Irina Costache est médecin pédiatre au sein du réseau privé de santé Regina Maria. Elle collabore également au site Mămica pediatru (La maman pédiatre) où elle explique les différentes affections infantiles. Réflexions sur son métier et la santé en Roumanie…
Nous avons précédemment interviewé l’une de vos collègues médecin sur la dualité privé-public du système de santé. Selon elle, « une solution serait que les deux systèmes n’entrent plus en concurrence, et que la Sécurité sociale couvre les services du privé pour les soins coûteux ». Est-ce également votre avis ?
Oui, d’ailleurs cette idée a existé dès le départ, en 1995, année de l’ouverture de la première clinique privée de Roumanie. À l’époque, on espérait offrir aux Roumains une assurance maladie qui leur permettrait de choisir entre les deux systèmes sans coûts supplémentaires. Cet idéal n’est pas advenu, et nous nous retrouvons avec deux modèles concurrentiels qui embauchent les mêmes médecins. Les autorités ont tenté de freiner cette pratique, sans succès. Par ailleurs, à la différence de la plupart des hôpitaux publics où les spécialités médicales ne sont pas en lien ou trop peu, le système privé propose des équipes pluridisciplinaires qui réunissent leur savoir-faire au bénéfice du malade. Concernant la pédiatrie, il est regrettable que dans la plupart des hôpitaux publics, il n’existe presque pas de possibilités d’hébergement pour les parents qui souhaitent rester auprès de leurs enfants. Toutefois, on peut citer l’hôpital pour enfants Victor Gomoiu, entièrement rénové selon les standards occidentaux.

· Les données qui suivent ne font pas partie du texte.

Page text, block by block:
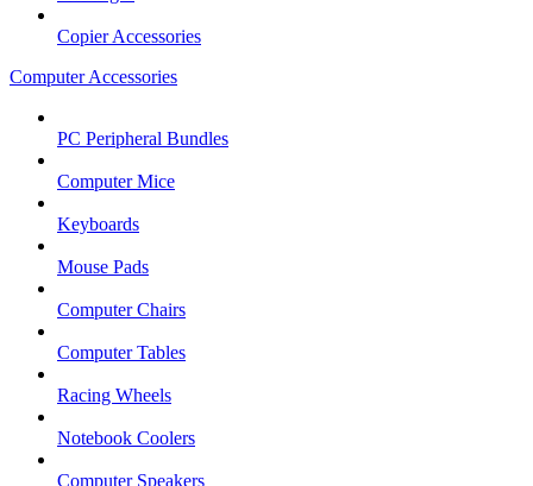
Copier Accessories
Computer Accessories
PC Peripheral Bundles
Computer Mice
Keyboards
Mouse Pads
Computer Chairs
Computer Tables
Racing Wheels
Notebook Coolers
Computer Speakers
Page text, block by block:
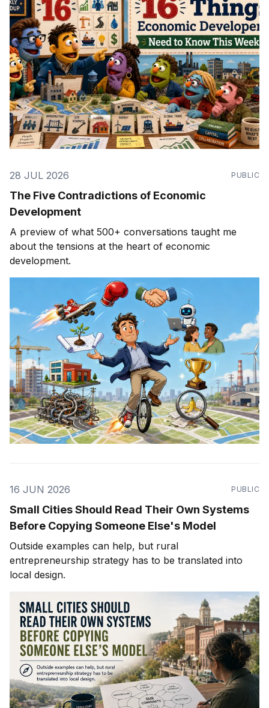
28 JUL 2026 PUBLIC
The Five Contradictions of Economic
Development
A preview of what 500+ conversations taught me
about the tensions at the heart of economic
development.
16 JUN 2026 PUBLIC
Small Cities Should Read Their Own Systems
Before Copying Someone Else's Model
Outside examples can help, but rural
entrepreneurship strategy has to be translated into
local design.
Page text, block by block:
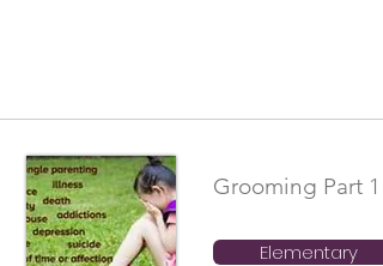
Grooming Part 1
Elementary
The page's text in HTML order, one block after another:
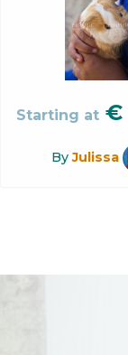
Starting at €
ByJulissa
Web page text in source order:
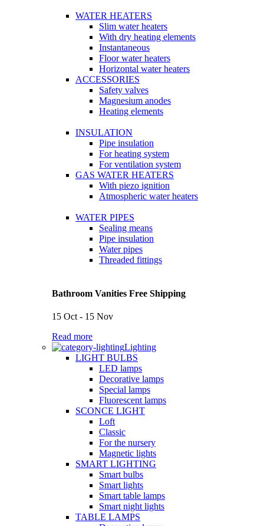
WATER HEATERS
Slim water heaters
With dry heating elements
Instantaneous
Floor water heaters
Horizontal water heaters
ACCESSORIES
Safety valves
Magnesium anodes
Heating elements
INSULATION
Pipe insulation
For heating system
For ventilation system
GAS WATER HEATERS
With piezo ignition
Atmospheric water heaters
WATER PIPES
Sealing means
Pipe insulation
Water pipes
Threaded fittings
Bathroom Vanities Free Shipping
15 Oct - 15 Nov
Read more
Lighting
LIGHT BULBS
LED lamps
Decorative lamps
Special lamps
Fluorescent lamps
SCONCE LIGHT
Loft
Classic
For the nursery
Magnetic lights
SMART LIGHTING
Smart bulbs
Smart lights
Smart table lamps
Smart night lights
TABLE LAMPS
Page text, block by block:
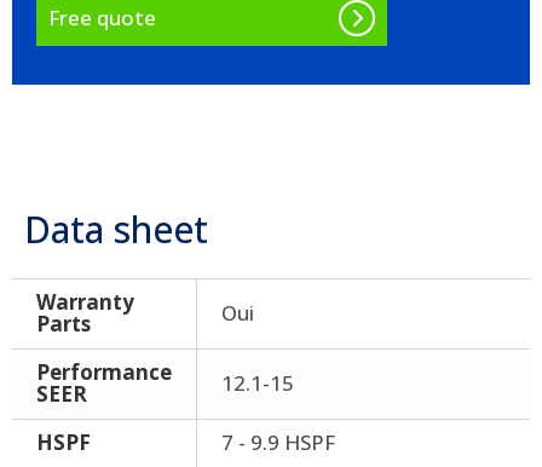
Free quote
Data sheet
Warranty
Parts Oui
Performance
SEER 12.1-15
HSPF 7 - 9.9 HSPF
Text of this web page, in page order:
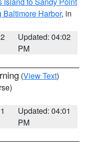
Harbor, in
Updated: 04:02
PM
(View Text)
Updated: 04:01
PM
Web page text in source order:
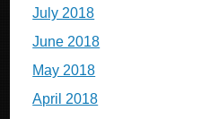
July 2018
June 2018
May 2018
April 2018
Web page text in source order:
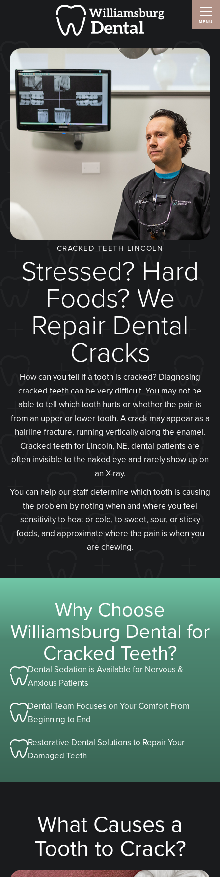
CRACKED TEETH LINCOLN
Stressed? Hard
Foods? We
Repair Dental
Cracks
How can you tell if a tooth is cracked? Diagnosing
cracked teeth can be very difficult. You may not be
able to tell which tooth hurts or whether the pain is
from an upper or lower tooth. A crack may appear as a
hairline fracture, running vertically along the enamel.
Cracked teeth for Lincoln, NE, dental patients are
often invisible to the naked eye and rarely show up on
an X-ray.
You can help our staff determine which tooth is causing
the problem by noting when and where you feel
sensitivity to heat or cold, to sweet, sour, or sticky
foods, and approximate where the pain is when you
are chewing.
Why Choose
Williamsburg Dental for
Cracked Teeth?
Dental Sedation is Available for Nervous &
Anxious Patients
Dental Team Focuses on Your Comfort From
Beginning to End
Restorative Dental Solutions to Repair Your
Damaged Teeth
What Causes a
Tooth to Crack?
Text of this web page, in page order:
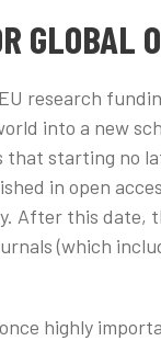
GLOBAL
research
into a new
starting no
in open
After this date,
(which
highly
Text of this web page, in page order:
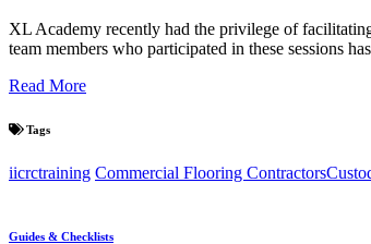
XL Academy recently had the privilege of
team members who participated in these sessions
Read More
Tags
iicrctraining Commercial Flooring Contractors
Guides & Checklists
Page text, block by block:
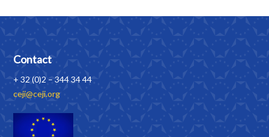
Contact
+ 32 (0)2 – 344 34 44
ceji@ceji.org
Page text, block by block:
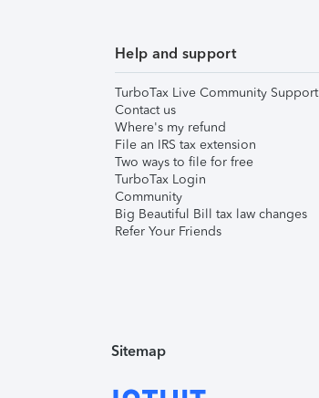
Help and support
TurboTax Live Community Support
Contact us
Where's my refund
File an IRS tax extension
Two ways to file for free
TurboTax Login
Community
Big Beautiful Bill tax law changes
Refer Your Friends
Sitemap
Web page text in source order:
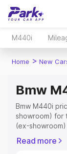
M440i
Home > New
Bmw
Bmw M440i
showroom) for
(ex-
Cost,
Read more
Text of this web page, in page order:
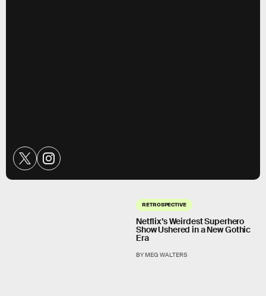
RETROSPECTIVE
Netflix’s Weirdest Superhero
Show Ushered in a New Gothic
Era
BY MEG WALTERS
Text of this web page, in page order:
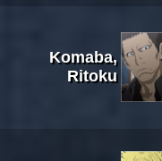
Komaba,
Ritoku
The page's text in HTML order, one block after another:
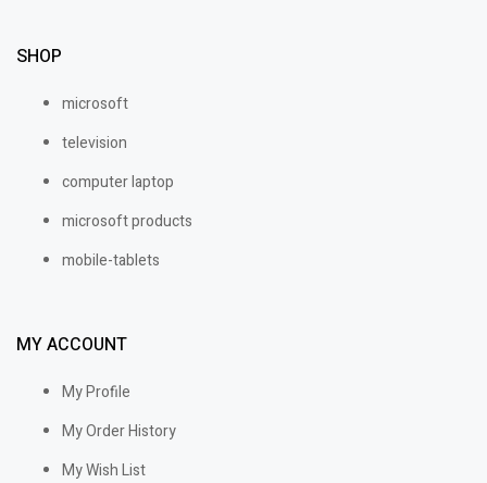
SHOP
microsoft
television
computer laptop
microsoft products
mobile-tablets
MY ACCOUNT
My Profile
My Order History
My Wish List
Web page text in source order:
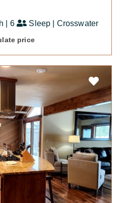
| 6 Sleep | Crosswater
price

Comment les parents roumains se comportent-ils chez le pédiatre ?
À la différence d’il y a dix ans, quand les parents venaient me voir emplis de confiance, même si à l’époque je n’étais qu’en début de carrière, aujourd’hui j’ai affaire à des parents plutôt suspicieux, souvent persuadés de tout savoir, adeptes de n’importe quel groupe Facebook traitant de l’enfance. Parfois, j’ai le sentiment d’être sur scène, obligée de séduire par ma façon d’être, mon savoir-faire étant relégué au second plan. Ici, les parents sont hyper présents dans la vie du bébé. Il y en a qui installent des applications pour le surveiller en permanence, ou qui notent ses moindres gestes dans des tableaux Excel. Puis, une fois l’enfant à la maternelle et les parents de nouveau au travail, c’est un peu l’inverse qui se produit, les visites chez le pédiatre se font rares, trop rares.
Quelles sont les maladies ou les troubles dont souffre l’actuelle génération d’enfants ?
Les allergies alimentaires et respiratoires ont explosé partout dans le monde, y compris chez nous. Il y a ensuite la puberté précoce, notamment chez les petites filles. L’âge de la puberté s’est modifié, ce qui a engendré une maturité sexuelle et une fertilité qui arrivent plus tôt. Je constate aussi les conséquences des écrans sur la santé mentale et physique des enfants. Chez le pré-adolescent, cette dépendance provoque plutôt des troubles du sommeil et de la concentration, mais chez les tout petits, cela peut déclencher des manifestations de type autistique ; l’enfant ne réagit plus, il ne sait plus utiliser ses jouets et semble perdu dans son monde.
Propos recueillis par Ioana Stăncescu.